Task: In the entries below, find the line containing "social compact to" and the line containing "Price to Book". Copy those two lines and everything between them exactly, without the pictures.

Provided data:
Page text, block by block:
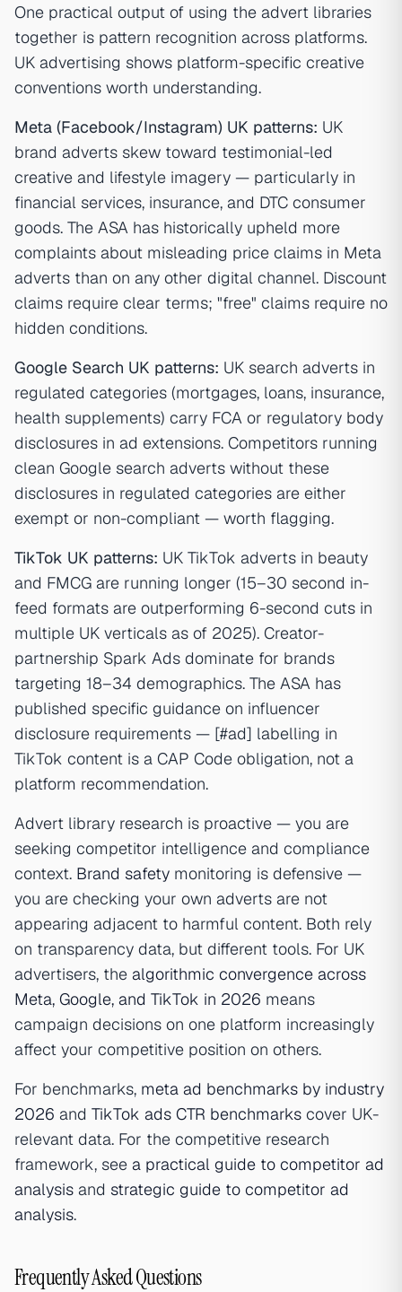
One practical output of using the advert libraries
together is pattern recognition across platforms.
UK advertising shows platform-specific creative
conventions worth understanding.
Meta (Facebook/Instagram) UK patterns: UK
brand adverts skew toward testimonial-led
creative and lifestyle imagery — particularly in
financial services, insurance, and DTC consumer
goods. The ASA has historically upheld more
complaints about misleading price claims in Meta
adverts than on any other digital channel. Discount
claims require clear terms; "free" claims require no
hidden conditions.
Google Search UK patterns: UK search adverts in
regulated categories (mortgages, loans, insurance,
health supplements) carry FCA or regulatory body
disclosures in ad extensions. Competitors running
clean Google search adverts without these
disclosures in regulated categories are either
exempt or non-compliant — worth flagging.
TikTok UK patterns: UK TikTok adverts in beauty
and FMCG are running longer (15–30 second in-
feed formats are outperforming 6-second cuts in
multiple UK verticals as of 2025). Creator-
partnership Spark Ads dominate for brands
targeting 18–34 demographics. The ASA has
published specific guidance on influencer
disclosure requirements — [#ad] labelling in
TikTok content is a CAP Code obligation, not a
platform recommendation.
Advert library research is proactive — you are
seeking competitor intelligence and compliance
context. Brand safety monitoring is defensive —
you are checking your own adverts are not
appearing adjacent to harmful content. Both rely
on transparency data, but different tools. For UK
advertisers, the algorithmic convergence across
Meta, Google, and TikTok in 2026 means
campaign decisions on one platform increasingly
affect your competitive position on others.
For benchmarks, meta ad benchmarks by industry
2026 and TikTok ads CTR benchmarks cover UK-
relevant data. For the competitive research
framework, see a practical guide to competitor ad
analysis and strategic guide to competitor ad
analysis.
Frequently Asked Questions
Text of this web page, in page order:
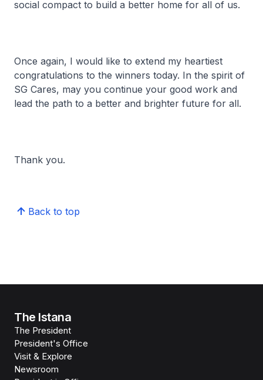
social compact to build a better home for all of us.
Once again, I would like to extend my heartiest
congratulations to the winners today. In the spirit of
SG Cares, may you continue your good work and
lead the path to a better and brighter future for all.
Thank you.
Back to top
The Istana
The President
President's Office
Visit & Explore
Newsroom
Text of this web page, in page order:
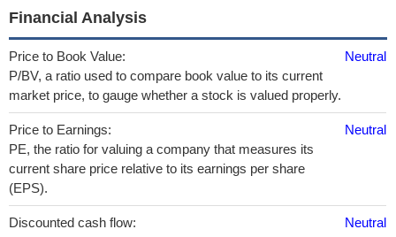
Financial Analysis
Price to Book Value:
P/BV, a ratio used to compare book value to its current
market price, to gauge whether a stock is valued properly.
Neutral
Price to Earnings:
PE, the ratio for valuing a company that measures its
current share price relative to its earnings per share
(EPS).
Neutral
Discounted cash flow:
Neutral
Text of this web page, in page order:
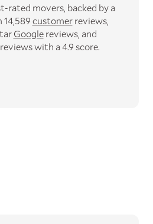
rated movers, backed by a
14,589customerreviews,
Googlereviews, and
reviews with a 4.9 score.
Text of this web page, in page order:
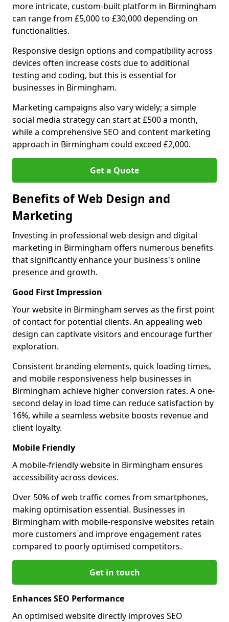
more intricate, custom-built platform in Birmingham
can range from £5,000 to £30,000 depending on
functionalities.
Responsive design options and compatibility across
devices often increase costs due to additional
testing and coding, but this is essential for
businesses in Birmingham.
Marketing campaigns also vary widely; a simple
social media strategy can start at £500 a month,
while a comprehensive SEO and content marketing
approach in Birmingham could exceed £2,000.
Get a Quote
Benefits of Web Design and
Marketing
Investing in professional web design and digital
marketing in Birmingham offers numerous benefits
that significantly enhance your business's online
presence and growth.
Good First Impression
Your website in Birmingham serves as the first point
of contact for potential clients. An appealing web
design can captivate visitors and encourage further
exploration.
Consistent branding elements, quick loading times,
and mobile responsiveness help businesses in
Birmingham achieve higher conversion rates. A one-
second delay in load time can reduce satisfaction by
16%, while a seamless website boosts revenue and
client loyalty.
Mobile Friendly
A mobile-friendly website in Birmingham ensures
accessibility across devices.
Over 50% of web traffic comes from smartphones,
making optimisation essential. Businesses in
Birmingham with mobile-responsive websites retain
more customers and improve engagement rates
compared to poorly optimised competitors.
Get in touch
Enhances SEO Performance
An optimised website directly improves SEO
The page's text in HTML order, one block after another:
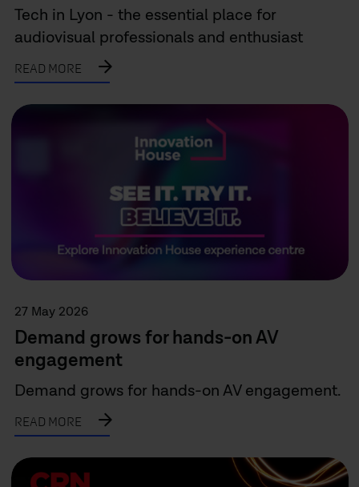
Tech in Lyon - the essential place for
audiovisual professionals and enthusiast
READ MORE
27 May 2026
Demand grows for hands-on AV
engagement
Demand grows for hands-on AV engagement.
READ MORE
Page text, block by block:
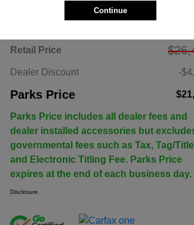
Retail Price
Dealer Discount -
Parks Price
Parks Price includes all dealer fees and
dealer installed accessories but
governmental fees such as Tax, Tag/Title
and Electronic Titling Fee. Parks Price
expires at the end of each business day.
Disclosure
Continue
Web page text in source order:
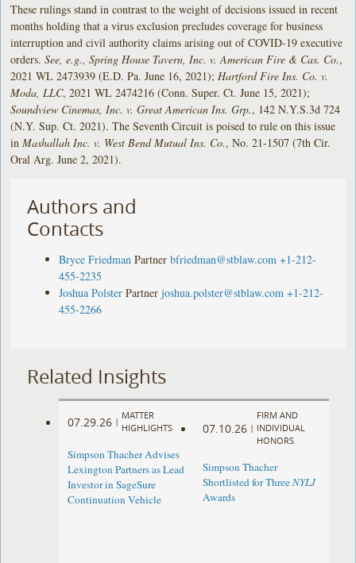
These rulings stand in contrast to the weight of decisions issued in recent
months holding that a virus exclusion precludes coverage for business
interruption and civil authority claims arising out of COVID-19 executive
orders.See, e.g., Spring House Tavern, Inc. v. American Fire & Cas. Co.,
2021 WL 2473939 (E.D. Pa. June 16, 2021); Hartford Fire Ins. Co. v.
Moda, LLC, 2021 WL 2474216 (Conn. Super. Ct. June 15, 2021);
Soundview Cinemas, Inc. v. Great American Ins. Grp., 142 N.Y.S.3d 724
(N.Y. Sup. Ct. 2021). The Seventh Circuit is poised to rule on this issue
in Mashallah Inc. v. West Bend Mutual Ins. Co., No. 21-1507 (7th Cir.
Oral Arg. June 2, 2021).
Authors and
Contacts
Bryce Friedman Partner bfriedman@stblaw.com +1-212-
455-2235
Joshua Polster Partner joshua.polster@stblaw.com +1-212-
455-2266
Related Insights
07.29.26 |
MATTER
HIGHLIGHTS
Simpson Thacher Advises
Lexington Partners as Lead
Investor in SageSure
Continuation Vehicle
07.10.26 |
FIRM AND
INDIVIDUAL
HONORS
Simpson Thacher
Shortlisted for ThreeNYLJ
Awards
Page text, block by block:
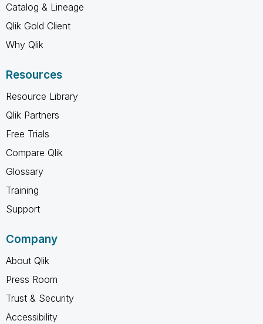
Catalog & Lineage
Qlik Gold Client
Why Qlik
Resources
Resource Library
Qlik Partners
Free Trials
Compare Qlik
Glossary
Training
Support
Company
About Qlik
Press Room
Trust & Security
Accessibility
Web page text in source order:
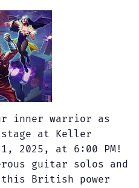
inner warrior as
stage at Keller
2025, at 6:00 PM!
guitar solos and
British power
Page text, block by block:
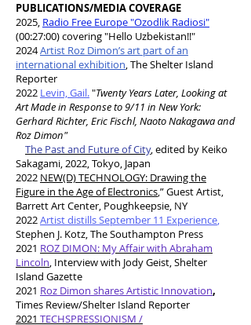
PUBLICATIONS/MEDIA COVERAGE
2025, Radio Free Europe "Ozodlik Radiosi"
(00:27:00) covering "Hello Uzbekistan!!"
2024Artist Roz Dimon’s art part of an
international exhibition, The Shelter Island
Reporter
2022 Levin, Gail."Twenty Years Later, Looking at
Art Made in Response to 9/11 in New York:
Gerhard Richter, Eric Fischl, Naoto Nakagawa and
Roz Dimon"
The Past and Future of City,edited by Keiko
Sakagami, 2022, Tokyo, Japan
​2022 NEW(D) TECHNOLOGY: Drawing the
Figure in the Age of Electronics,” Guest Artist,
Barrett Art Center, Poughkeepsie, NY
2022Artist distills September 11 Experience,
Stephen J. Kotz, The Southampton Press
2021 ROZ DIMON: My Affair with Abraham
Lincoln, Interview with Jody Geist, Shelter
Island Gazette
2021 Roz Dimon shares Artistic Innovation,
Times Review/Shelter Island Reporter
2021 TECHSPRESSIONISM /
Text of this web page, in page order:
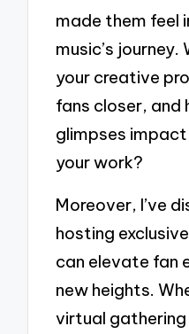
made them feel
music’s
your creative
fans closer, and
glimpses
your work?
Moreover, I’ve
hosting
can elevate fan
new heights.
virtual
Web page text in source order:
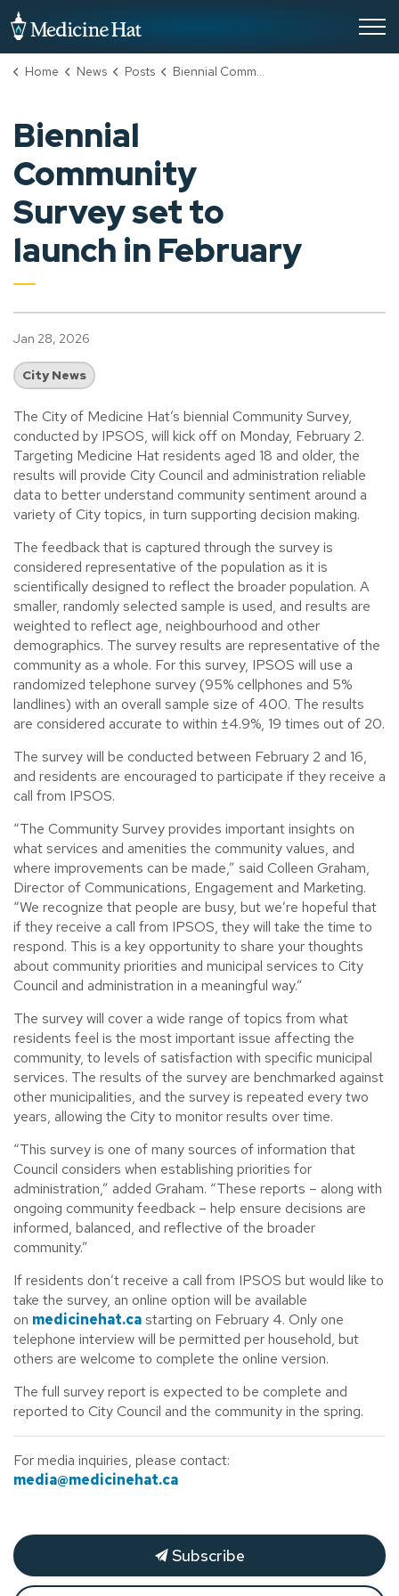
Home News Posts Biennial Community Survey set to launch in February
Biennial
Community
Survey set to
launch in February
Jan 28, 2026
City News
The City of Medicine Hat’s biennial Community Survey,
conducted by IPSOS, will kick off on Monday, February 2.
Targeting Medicine Hat residents aged 18 and older, the
results will provide City Council and administration reliable
data to better understand community sentiment around a
variety of City topics, in turn supporting decision making.
The feedback that is captured through the survey is
considered representative of the population as it is
scientifically designed to reflect the broader population. A
smaller, randomly selected sample is used, and results are
weighted to reflect age, neighbourhood and other
demographics. The survey results are representative of the
community as a whole. For this survey, IPSOS will use a
randomized telephone survey (95% cellphones and 5%
landlines) with an overall sample size of 400. The results
are considered accurate to within ±4.9%, 19 times out of 20.
The survey will be conducted between February 2 and 16,
and residents are encouraged to participate if they receive a
call from IPSOS.
“The Community Survey provides important insights on
what services and amenities the community values, and
where improvements can be made,” said Colleen Graham,
Director of Communications, Engagement and Marketing.
“We recognize that people are busy, but we’re hopeful that
if they receive a call from IPSOS, they will take the time to
respond. This is a key opportunity to share your thoughts
about community priorities and municipal services to City
Council and administration in a meaningful way.”
The survey will cover a wide range of topics from what
residents feel is the most important issue affecting the
community, to levels of satisfaction with specific municipal
services. The results of the survey are benchmarked against
other municipalities, and the survey is repeated every two
years, allowing the City to monitor results over time.
“This survey is one of many sources of information that
Council considers when establishing priorities for
administration,” added Graham. “These reports – along with
ongoing community feedback – help ensure decisions are
informed, balanced, and reflective of the broader
community.”
If residents don’t receive a call from IPSOS but would like to
take the survey, an online option will be available
on medicinehat.ca starting on February 4. Only one
telephone interview will be permitted per household, but
others are welcome to complete the online version.
The full survey report is expected to be complete and
reported to City Council and the community in the spring.
For media inquiries, please contact:
media@medicinehat.ca
Subscribe
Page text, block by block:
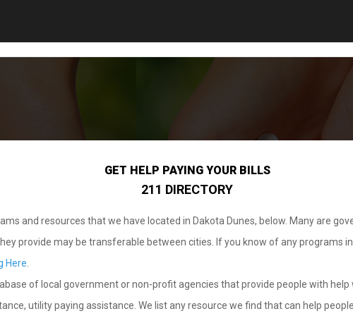
GET HELP PAYING YOUR BILLS
211 DIRECTORY
and resources that we have located in Dakota Dunes, below. Many are
provide may be transferable between cities. If you know of any programs
Here
of local government or non-profit agencies that provide people with help
utility paying assistance. We list any resource we find that can help
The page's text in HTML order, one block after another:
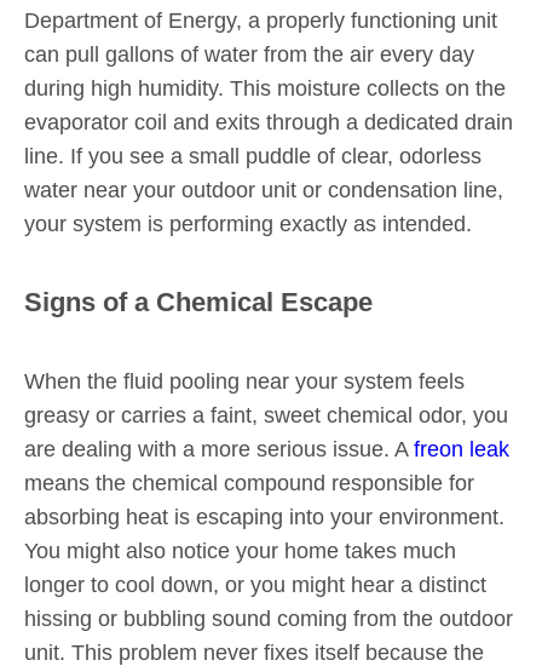
Department of Energy, a properly functioning unit
can pull gallons of water from the air every day
during high humidity. This moisture collects on the
evaporator coil and exits through a dedicated drain
line. If you see a small puddle of clear, odorless
water near your outdoor unit or condensation line,
your system is performing exactly as intended.
Signs of a Chemical Escape
When the fluid pooling near your system feels
greasy or carries a faint, sweet chemical odor, you
are dealing with a more serious issue. A freon leak
means the chemical compound responsible for
absorbing heat is escaping into your environment.
You might also notice your home takes much
longer to cool down, or you might hear a distinct
hissing or bubbling sound coming from the outdoor
unit. This problem never fixes itself because the
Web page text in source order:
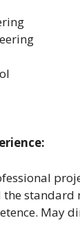
standard
May
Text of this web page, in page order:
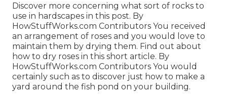
Discover more concerning what sort of rocks to
use in hardscapes in this post. By
HowStuffWorks.com Contributors You received
an arrangement of roses and you would love to
maintain them by drying them. Find out about
how to dry roses in this short article. By
HowStuffWorks.com Contributors You would
certainly such as to discover just how to make a
yard around the fish pond on your building.
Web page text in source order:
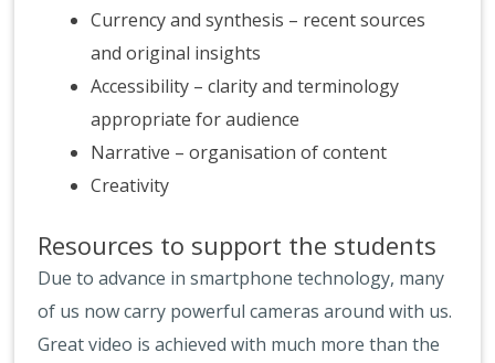
Currency and synthesis – recent sources
and original insights
Accessibility – clarity and terminology
appropriate for audience
Narrative – organisation of content
Creativity
Resources to support the students
Due to advance in smartphone technology, many
of us now carry powerful cameras around with us.
Great video is achieved with much more than the
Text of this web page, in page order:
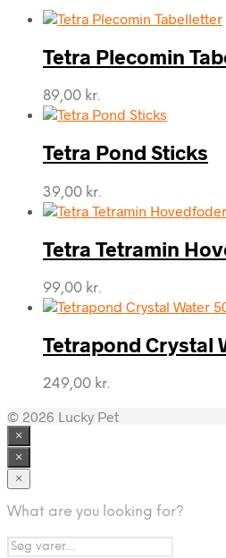
Tetra Plecomin
89,00 kr.
Tetra Pond Sticks
39,00 kr.
Tetra Tetramin
99,00 kr.
Tetrapond Crystal
249,00 kr.
© 2026 Lucky Pet
×
×
×
What are you looking for?
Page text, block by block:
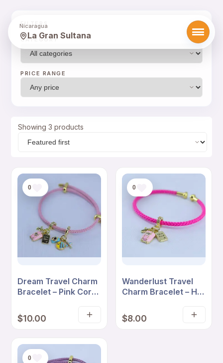
Nicaragua
La Gran Sultana
FILTERS
CATEGORY
PRICE RANGE
Showing 3 products
0
Dream Travel Charm
Bracelet – Pink Cord
Adventure Charms
$10.00
Add
cart
0
Wanderlust Travel
Charm Bracelet – Hot
Suitcase & Love
Travel Charms
$8.00
Read
0
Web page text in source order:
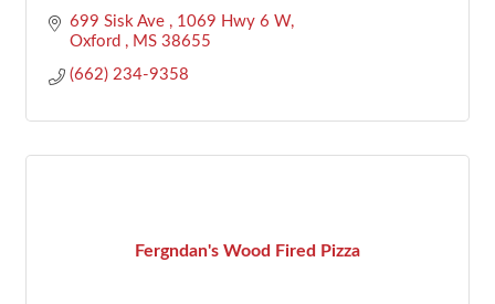
699 Sisk Ave
1069 Hwy 6 W
Oxford
MS 38655
(662) 234-9358
Fergndan's Wood Fired Pizza
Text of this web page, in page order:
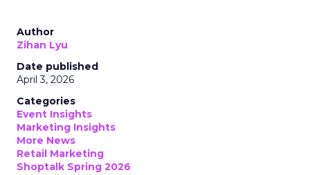
Author
Zihan Lyu
Date published
April 3, 2026
Categories
Event Insights
Marketing Insights
More News
Retail Marketing
Shoptalk Spring 2026
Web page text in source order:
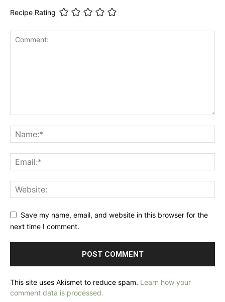
Recipe Rating
Save my name, email, and website in this browser for the
next time I comment.
This site uses Akismet to reduce spam. Learn how your
comment data is processed.
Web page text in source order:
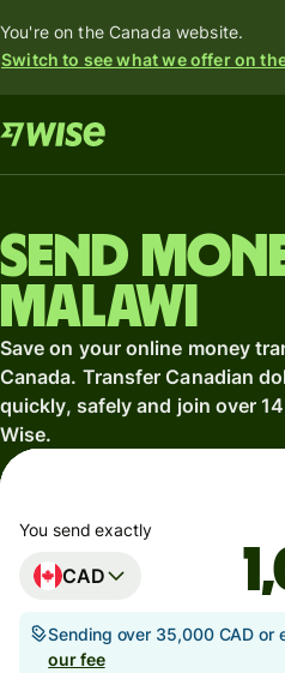
You're on the Canada website.
Switch to see what we offer on
Send
Malawi
Save on your online money
Canada. Transfer Canadian
quickly, safely and join over
Wise.
You send exactly
CAD
Sending over 35,000 CAD or
our fee
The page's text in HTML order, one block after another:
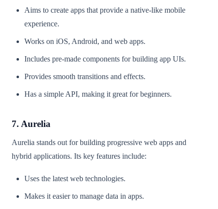
Aims to create apps that provide a native-like mobile
experience.
Works on iOS, Android, and web apps.
Includes pre-made components for building app UIs.
Provides smooth transitions and effects.
Has a simple API, making it great for beginners.
7. Aurelia
Aurelia stands out for building progressive web apps and
hybrid applications. Its key features include:
Uses the latest web technologies.
Makes it easier to manage data in apps.

Answer to this problem:
social compact to build a better home for all of us.
Once again, I would like to extend my heartiest
congratulations to the winners today. In the spirit of
SG Cares, may you continue your good work and
lead the path to a better and brighter future for all.
Thank you.
Back to top
The Istana
The President
President's Office
Visit & Explore
Newsroom
Text of this web page, in page order:
Financial Analysis
Price to Book Value:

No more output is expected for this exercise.